PROBLEM STATEMENT >> Make an exact transcript of the lines in the data below, starting with the one containing "mengganggu. [20, 90, 118, 107]" and going on through the one containing "- Weighted Average: $103.97/night (89, 64)", with both included and the pictures left out.

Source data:
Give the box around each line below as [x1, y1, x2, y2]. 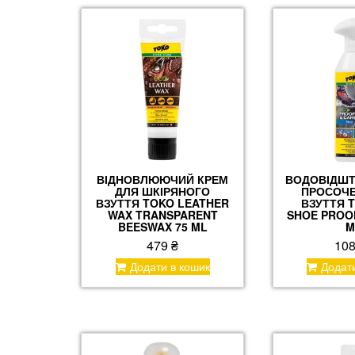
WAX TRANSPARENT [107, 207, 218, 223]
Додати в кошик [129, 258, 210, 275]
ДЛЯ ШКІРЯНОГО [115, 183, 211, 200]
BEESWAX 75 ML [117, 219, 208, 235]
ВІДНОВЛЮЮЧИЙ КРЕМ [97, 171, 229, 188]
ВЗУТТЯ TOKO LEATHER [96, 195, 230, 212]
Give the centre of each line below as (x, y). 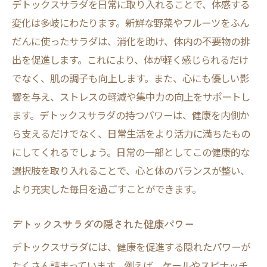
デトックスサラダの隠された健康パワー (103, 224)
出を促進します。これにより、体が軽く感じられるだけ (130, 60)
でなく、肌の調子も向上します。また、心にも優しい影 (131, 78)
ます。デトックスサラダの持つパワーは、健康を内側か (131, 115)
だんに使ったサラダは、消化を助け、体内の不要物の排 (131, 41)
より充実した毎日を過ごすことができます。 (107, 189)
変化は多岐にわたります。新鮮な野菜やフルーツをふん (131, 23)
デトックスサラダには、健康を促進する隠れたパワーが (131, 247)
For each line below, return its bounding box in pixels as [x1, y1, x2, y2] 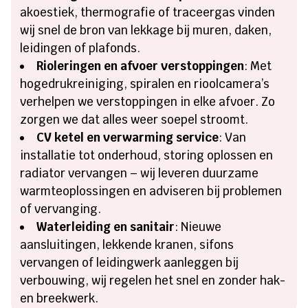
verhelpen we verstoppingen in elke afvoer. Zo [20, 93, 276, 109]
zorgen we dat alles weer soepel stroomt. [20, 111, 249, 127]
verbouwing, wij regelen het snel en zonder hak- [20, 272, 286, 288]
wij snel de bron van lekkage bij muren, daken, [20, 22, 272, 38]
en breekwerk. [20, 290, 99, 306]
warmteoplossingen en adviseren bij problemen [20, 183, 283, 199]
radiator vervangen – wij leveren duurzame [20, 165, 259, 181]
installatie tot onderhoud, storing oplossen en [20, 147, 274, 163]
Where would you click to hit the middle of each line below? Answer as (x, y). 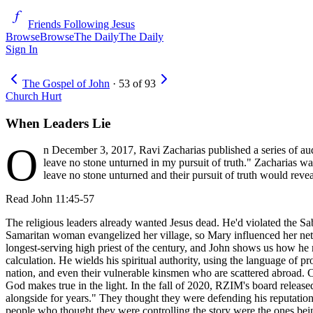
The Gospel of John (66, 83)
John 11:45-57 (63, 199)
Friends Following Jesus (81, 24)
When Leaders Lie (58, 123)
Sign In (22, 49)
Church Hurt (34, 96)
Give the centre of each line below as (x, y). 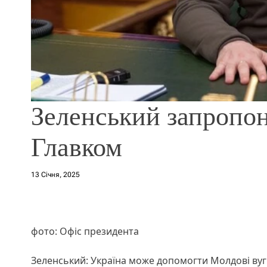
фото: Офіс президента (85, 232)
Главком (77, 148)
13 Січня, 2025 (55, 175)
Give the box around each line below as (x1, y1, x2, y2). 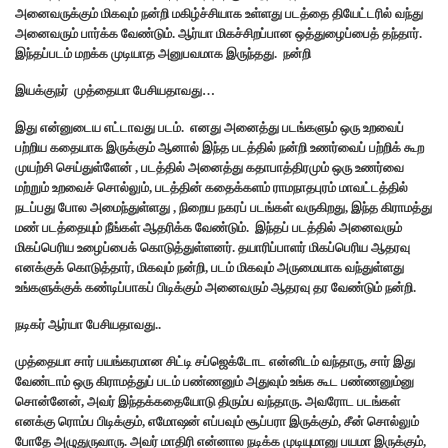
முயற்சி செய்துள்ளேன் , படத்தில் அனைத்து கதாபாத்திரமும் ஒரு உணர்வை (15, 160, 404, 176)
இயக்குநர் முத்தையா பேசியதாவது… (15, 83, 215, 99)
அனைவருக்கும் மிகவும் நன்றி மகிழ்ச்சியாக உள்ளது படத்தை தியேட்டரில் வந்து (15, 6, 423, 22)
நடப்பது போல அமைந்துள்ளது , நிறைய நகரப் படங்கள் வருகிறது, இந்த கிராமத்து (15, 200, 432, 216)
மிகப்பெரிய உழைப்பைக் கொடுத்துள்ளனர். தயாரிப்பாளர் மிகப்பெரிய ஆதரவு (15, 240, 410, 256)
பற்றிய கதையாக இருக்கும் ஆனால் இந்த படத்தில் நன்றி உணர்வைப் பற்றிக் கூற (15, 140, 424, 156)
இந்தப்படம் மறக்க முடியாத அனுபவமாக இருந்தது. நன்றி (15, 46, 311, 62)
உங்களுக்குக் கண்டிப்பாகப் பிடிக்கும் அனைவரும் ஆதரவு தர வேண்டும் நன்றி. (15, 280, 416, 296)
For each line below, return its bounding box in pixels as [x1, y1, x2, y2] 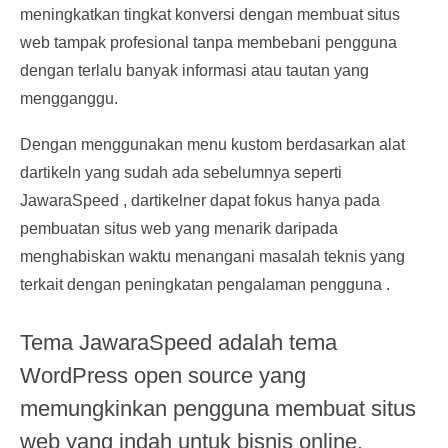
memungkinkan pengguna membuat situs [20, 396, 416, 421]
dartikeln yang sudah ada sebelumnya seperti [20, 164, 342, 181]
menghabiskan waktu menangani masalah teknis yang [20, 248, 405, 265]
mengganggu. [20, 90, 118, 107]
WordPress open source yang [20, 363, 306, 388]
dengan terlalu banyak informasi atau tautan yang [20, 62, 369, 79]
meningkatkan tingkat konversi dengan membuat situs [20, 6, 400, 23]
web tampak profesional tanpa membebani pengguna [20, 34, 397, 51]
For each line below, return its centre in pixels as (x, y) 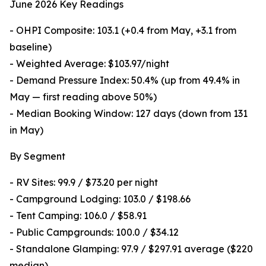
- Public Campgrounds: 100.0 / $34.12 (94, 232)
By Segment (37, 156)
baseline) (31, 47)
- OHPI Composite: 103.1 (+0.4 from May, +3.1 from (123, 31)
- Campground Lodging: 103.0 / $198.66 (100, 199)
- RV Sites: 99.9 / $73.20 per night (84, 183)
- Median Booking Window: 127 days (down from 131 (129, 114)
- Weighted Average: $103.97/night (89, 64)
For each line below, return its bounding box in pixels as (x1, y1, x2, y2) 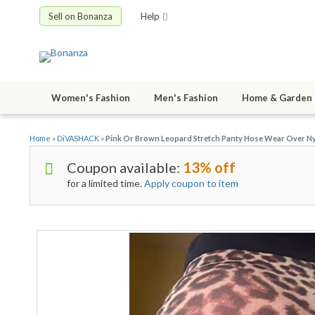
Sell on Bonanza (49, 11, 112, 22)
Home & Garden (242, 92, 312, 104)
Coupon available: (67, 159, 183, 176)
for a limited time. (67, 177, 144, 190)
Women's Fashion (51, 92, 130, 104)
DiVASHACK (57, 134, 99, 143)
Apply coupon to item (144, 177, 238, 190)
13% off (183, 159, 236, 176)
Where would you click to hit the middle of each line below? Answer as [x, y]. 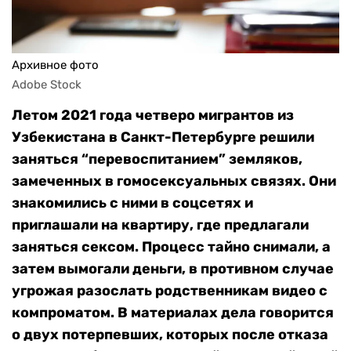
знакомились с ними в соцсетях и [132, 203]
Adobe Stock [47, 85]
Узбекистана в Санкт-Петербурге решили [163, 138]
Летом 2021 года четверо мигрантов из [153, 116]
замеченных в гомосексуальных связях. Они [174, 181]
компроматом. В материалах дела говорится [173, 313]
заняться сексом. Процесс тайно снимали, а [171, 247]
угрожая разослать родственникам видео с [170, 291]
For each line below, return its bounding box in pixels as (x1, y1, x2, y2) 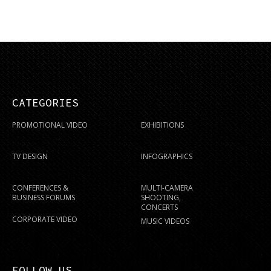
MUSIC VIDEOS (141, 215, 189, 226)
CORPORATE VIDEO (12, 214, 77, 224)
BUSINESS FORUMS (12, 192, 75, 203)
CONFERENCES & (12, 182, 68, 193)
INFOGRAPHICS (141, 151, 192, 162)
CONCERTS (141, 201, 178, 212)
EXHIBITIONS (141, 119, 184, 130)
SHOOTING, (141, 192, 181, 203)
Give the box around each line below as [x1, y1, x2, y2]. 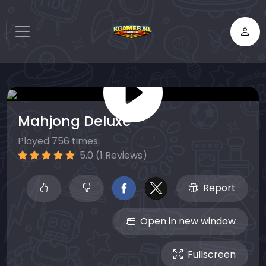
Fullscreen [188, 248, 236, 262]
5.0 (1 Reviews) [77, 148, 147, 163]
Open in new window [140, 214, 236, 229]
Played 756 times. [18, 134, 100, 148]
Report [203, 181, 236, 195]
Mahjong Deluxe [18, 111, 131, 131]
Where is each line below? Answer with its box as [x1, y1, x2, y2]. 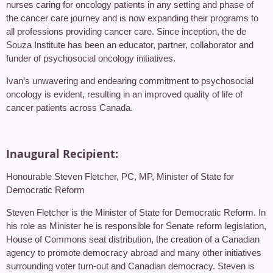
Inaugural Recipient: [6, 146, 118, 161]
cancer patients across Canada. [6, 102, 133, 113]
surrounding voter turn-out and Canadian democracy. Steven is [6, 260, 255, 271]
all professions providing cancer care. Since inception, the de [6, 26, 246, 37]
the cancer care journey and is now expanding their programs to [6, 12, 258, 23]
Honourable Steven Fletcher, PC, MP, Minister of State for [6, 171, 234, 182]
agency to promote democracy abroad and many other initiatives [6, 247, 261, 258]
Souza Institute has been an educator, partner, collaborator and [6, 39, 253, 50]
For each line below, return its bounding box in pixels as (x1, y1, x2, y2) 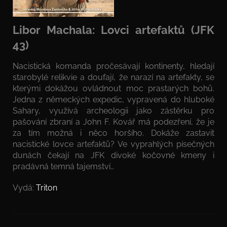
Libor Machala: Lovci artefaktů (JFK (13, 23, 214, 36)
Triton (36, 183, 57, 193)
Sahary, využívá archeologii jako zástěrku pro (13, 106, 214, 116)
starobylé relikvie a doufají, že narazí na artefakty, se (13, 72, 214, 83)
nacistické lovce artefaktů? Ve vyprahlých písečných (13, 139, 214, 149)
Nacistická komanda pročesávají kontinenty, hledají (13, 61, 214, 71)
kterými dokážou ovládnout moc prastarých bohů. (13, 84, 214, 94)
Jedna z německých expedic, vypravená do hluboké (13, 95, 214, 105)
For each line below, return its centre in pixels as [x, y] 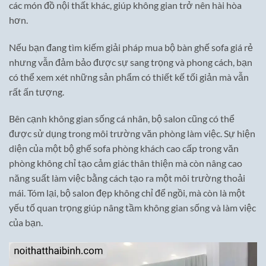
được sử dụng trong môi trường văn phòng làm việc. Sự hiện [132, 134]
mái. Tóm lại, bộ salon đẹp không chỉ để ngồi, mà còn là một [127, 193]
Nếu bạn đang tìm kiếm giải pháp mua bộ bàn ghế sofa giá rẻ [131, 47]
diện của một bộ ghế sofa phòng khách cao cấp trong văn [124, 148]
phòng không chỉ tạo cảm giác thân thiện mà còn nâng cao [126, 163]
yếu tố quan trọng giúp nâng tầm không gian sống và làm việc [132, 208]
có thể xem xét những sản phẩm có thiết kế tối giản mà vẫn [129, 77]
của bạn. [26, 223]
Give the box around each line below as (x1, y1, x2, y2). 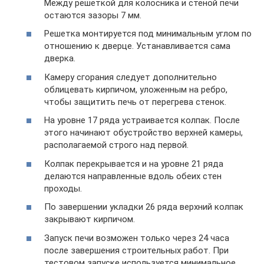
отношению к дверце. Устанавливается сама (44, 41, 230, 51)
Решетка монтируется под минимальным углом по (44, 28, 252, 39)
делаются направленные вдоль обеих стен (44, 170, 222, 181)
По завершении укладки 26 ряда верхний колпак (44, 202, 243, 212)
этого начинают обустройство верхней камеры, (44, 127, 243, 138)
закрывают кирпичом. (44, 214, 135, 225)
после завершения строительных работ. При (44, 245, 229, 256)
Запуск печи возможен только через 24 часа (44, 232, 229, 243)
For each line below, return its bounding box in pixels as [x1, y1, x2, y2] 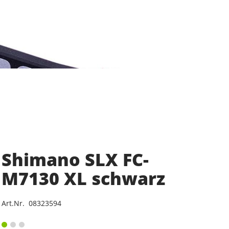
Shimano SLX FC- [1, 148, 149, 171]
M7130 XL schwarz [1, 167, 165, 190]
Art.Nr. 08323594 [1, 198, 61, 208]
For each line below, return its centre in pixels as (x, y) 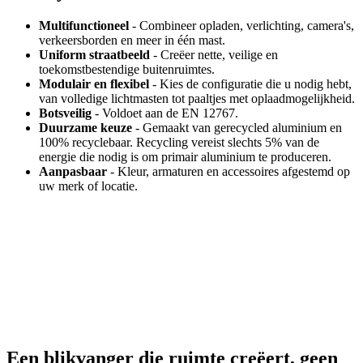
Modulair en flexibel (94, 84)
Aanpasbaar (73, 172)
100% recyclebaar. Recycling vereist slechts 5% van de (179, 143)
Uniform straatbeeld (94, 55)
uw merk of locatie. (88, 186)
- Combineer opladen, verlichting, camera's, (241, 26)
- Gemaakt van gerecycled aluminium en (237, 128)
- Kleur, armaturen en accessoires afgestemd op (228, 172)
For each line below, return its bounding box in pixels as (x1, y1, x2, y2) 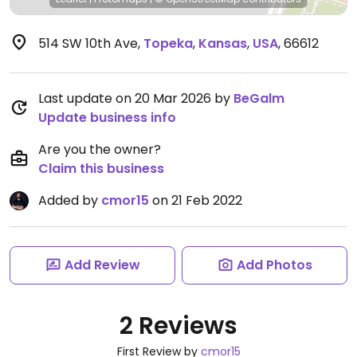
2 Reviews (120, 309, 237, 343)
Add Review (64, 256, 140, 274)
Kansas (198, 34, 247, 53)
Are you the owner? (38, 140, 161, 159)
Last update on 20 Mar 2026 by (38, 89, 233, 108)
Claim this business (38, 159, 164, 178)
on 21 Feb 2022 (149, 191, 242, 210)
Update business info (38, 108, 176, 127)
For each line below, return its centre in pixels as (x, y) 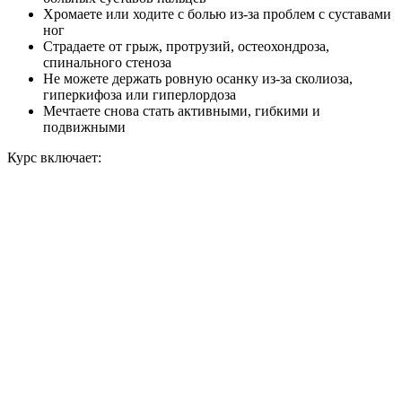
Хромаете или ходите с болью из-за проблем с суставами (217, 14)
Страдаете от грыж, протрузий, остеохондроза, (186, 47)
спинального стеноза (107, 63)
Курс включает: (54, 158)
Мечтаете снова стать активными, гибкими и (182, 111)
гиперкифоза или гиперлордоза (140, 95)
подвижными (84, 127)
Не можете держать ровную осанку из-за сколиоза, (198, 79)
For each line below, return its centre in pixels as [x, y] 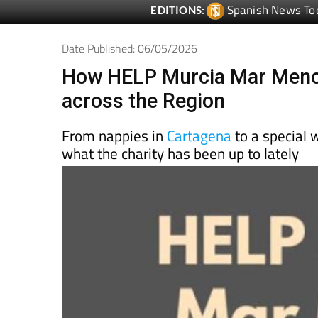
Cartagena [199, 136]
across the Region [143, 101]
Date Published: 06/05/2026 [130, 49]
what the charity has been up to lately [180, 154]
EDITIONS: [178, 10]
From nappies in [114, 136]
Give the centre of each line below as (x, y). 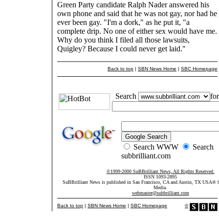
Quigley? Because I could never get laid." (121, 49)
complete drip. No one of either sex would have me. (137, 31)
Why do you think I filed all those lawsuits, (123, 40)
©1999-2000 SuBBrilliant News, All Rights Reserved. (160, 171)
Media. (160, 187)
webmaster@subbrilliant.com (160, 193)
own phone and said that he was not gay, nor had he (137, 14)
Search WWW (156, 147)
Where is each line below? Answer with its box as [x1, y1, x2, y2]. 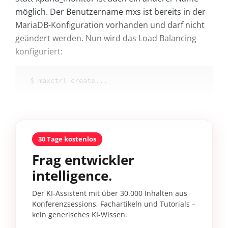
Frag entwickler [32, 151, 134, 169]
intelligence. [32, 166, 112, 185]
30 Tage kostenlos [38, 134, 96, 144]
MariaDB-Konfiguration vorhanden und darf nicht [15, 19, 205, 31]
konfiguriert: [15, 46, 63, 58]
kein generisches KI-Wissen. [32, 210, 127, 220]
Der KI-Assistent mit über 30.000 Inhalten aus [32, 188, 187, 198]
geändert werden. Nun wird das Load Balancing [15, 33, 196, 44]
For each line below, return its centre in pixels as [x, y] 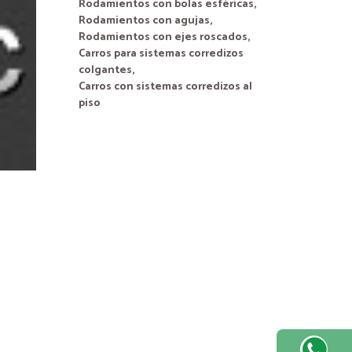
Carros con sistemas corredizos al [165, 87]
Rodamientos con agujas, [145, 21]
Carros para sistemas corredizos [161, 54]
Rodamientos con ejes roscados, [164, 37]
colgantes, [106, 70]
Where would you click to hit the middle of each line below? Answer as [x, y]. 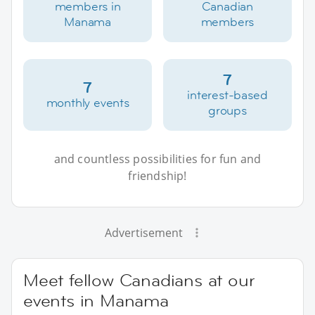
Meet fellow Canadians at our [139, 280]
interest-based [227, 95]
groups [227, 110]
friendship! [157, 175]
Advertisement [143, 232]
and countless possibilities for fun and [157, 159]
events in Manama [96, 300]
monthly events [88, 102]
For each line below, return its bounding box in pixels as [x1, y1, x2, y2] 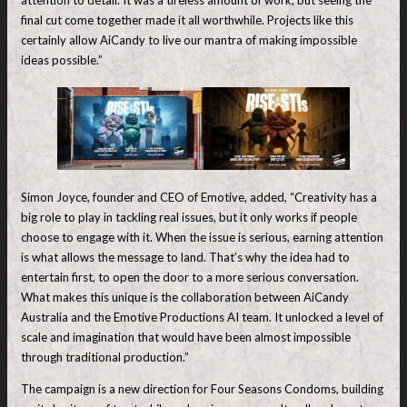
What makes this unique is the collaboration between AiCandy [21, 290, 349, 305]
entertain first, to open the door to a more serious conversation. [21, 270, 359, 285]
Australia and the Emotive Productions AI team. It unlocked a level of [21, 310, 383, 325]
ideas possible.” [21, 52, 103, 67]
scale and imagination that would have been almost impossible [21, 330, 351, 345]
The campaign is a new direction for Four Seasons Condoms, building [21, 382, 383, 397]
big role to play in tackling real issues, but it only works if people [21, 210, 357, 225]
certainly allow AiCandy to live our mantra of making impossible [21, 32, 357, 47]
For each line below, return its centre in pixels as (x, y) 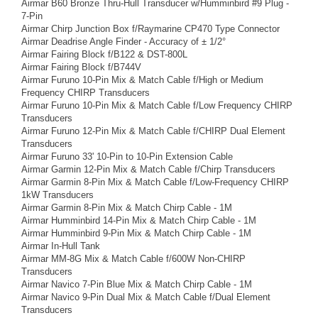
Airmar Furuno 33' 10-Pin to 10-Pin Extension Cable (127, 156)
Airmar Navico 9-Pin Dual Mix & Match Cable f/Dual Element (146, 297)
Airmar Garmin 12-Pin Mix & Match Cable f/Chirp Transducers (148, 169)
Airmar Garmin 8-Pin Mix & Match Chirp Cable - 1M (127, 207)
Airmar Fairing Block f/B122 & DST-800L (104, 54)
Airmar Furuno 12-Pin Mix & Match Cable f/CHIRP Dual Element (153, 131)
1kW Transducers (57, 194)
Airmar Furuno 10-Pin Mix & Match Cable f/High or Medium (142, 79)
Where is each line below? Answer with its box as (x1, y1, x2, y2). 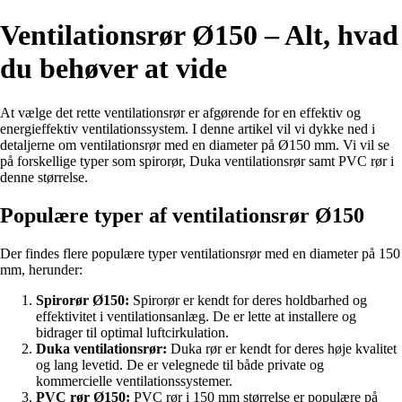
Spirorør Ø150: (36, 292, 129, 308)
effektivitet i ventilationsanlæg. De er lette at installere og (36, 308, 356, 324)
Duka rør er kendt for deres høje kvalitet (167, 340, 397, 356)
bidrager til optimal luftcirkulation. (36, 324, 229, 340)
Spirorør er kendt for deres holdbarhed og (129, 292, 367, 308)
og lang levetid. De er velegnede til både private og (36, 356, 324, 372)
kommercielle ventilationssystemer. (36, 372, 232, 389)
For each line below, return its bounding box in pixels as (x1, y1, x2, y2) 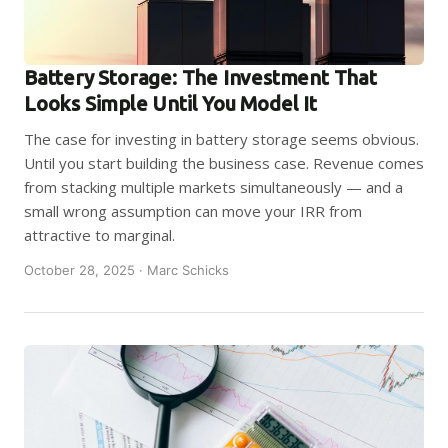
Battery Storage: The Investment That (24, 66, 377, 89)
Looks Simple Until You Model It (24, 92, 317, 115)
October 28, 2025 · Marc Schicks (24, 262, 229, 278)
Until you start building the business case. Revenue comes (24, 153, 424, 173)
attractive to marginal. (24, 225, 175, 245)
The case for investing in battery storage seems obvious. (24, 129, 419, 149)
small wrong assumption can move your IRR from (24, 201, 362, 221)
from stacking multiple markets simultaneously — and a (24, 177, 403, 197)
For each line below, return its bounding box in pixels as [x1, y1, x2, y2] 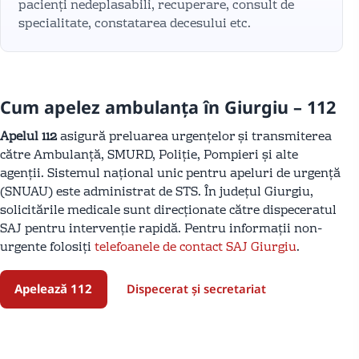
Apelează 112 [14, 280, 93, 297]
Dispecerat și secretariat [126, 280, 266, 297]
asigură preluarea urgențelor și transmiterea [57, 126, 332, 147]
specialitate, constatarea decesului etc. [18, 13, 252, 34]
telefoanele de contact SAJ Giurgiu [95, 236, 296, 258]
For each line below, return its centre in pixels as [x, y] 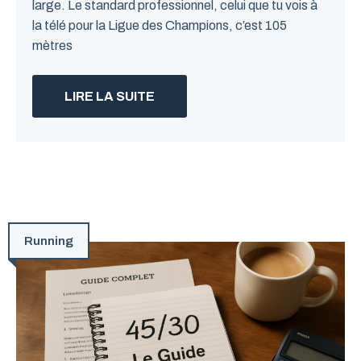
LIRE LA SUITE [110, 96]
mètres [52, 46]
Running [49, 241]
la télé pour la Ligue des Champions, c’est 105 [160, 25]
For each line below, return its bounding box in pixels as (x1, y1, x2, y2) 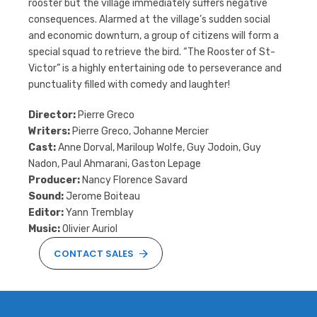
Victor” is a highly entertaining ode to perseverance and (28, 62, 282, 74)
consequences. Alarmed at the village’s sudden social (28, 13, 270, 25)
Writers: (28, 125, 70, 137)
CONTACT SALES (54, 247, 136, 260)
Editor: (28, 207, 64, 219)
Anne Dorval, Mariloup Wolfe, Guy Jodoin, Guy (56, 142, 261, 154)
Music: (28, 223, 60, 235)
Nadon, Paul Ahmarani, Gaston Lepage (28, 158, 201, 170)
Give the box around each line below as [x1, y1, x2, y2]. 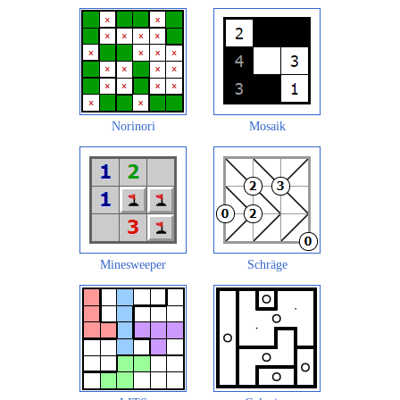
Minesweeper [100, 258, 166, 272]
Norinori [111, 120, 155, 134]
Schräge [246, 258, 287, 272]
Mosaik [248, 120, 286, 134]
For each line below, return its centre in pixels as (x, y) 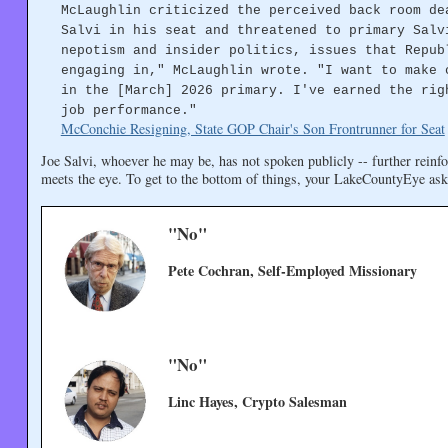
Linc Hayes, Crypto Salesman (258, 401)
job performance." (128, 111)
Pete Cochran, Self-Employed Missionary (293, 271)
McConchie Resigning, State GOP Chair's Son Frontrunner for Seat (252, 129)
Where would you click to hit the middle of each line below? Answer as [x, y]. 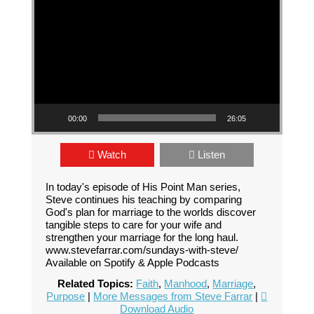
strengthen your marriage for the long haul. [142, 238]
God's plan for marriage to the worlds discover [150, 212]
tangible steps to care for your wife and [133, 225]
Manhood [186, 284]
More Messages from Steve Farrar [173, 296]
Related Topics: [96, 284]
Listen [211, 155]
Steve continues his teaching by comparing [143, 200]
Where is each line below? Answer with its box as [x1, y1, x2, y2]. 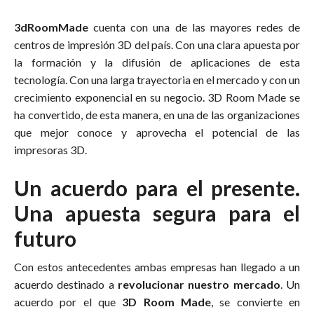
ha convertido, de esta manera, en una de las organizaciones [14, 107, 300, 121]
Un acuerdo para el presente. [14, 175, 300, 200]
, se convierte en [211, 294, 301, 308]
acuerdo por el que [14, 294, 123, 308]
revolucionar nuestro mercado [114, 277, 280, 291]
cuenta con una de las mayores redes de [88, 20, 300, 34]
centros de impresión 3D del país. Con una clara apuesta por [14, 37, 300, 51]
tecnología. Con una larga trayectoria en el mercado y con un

ANSWER TO THE PROBLEM >>
mengganggu. [20, 90, 118, 107]
WordPress open source yang [20, 363, 306, 388]
dengan terlalu banyak informasi atau tautan yang [20, 62, 369, 79]
meningkatkan tingkat konversi dengan membuat situs [20, 6, 400, 23]
web tampak profesional tanpa membebani pengguna [20, 34, 397, 51]
For each line below, return its centre in pixels as (x, y) 
- Public Campgrounds: 100.0 / $34.12 (94, 232)
By Segment (37, 156)
baseline) (31, 47)
- OHPI Composite: 103.1 (+0.4 from May, +3.1 from (123, 31)
- Campground Lodging: 103.0 / $198.66 (100, 199)
- RV Sites: 99.9 / $73.20 per night (84, 183)
- Median Booking Window: 127 days (down from 131 (129, 114)
- Weighted Average: $103.97/night (89, 64)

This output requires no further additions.